> _How to complete this task_: Count the lines in the data below that have "building" in them, and reply with only that number.

Start of Task data

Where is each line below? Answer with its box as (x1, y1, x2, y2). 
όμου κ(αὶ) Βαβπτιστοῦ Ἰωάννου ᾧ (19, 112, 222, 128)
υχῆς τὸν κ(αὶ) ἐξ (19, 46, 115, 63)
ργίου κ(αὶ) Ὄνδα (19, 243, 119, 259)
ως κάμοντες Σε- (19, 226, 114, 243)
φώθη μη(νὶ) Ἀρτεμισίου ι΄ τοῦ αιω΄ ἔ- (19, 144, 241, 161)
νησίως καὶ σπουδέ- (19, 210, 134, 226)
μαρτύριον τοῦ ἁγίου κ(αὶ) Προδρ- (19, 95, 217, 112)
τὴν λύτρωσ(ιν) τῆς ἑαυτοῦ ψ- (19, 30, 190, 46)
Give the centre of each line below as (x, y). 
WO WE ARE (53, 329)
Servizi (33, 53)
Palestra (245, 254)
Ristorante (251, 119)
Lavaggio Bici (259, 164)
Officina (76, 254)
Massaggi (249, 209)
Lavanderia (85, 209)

End of Task data
Start of Task data

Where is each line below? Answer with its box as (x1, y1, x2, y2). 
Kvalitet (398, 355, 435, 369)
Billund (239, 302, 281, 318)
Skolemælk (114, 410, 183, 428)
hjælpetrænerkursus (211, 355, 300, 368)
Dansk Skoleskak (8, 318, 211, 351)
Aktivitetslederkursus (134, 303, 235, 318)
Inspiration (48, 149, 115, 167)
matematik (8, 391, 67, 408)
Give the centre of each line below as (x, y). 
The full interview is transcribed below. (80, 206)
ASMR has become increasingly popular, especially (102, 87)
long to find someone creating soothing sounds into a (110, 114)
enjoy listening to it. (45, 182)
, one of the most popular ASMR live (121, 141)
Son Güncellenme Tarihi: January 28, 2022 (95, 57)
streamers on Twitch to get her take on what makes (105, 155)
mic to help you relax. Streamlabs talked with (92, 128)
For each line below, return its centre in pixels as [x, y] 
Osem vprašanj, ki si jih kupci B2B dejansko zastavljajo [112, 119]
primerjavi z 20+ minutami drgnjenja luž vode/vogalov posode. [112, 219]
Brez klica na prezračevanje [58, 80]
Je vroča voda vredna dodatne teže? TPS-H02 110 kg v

End of Task data
Start of Task data

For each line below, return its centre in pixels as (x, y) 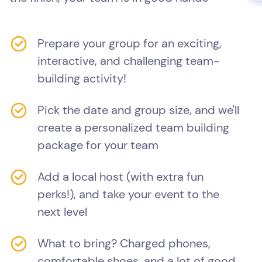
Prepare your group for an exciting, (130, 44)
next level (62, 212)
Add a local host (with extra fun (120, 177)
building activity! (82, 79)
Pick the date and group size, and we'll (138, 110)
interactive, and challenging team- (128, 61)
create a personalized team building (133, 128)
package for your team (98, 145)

End of Task data

> _Exercise output_: 2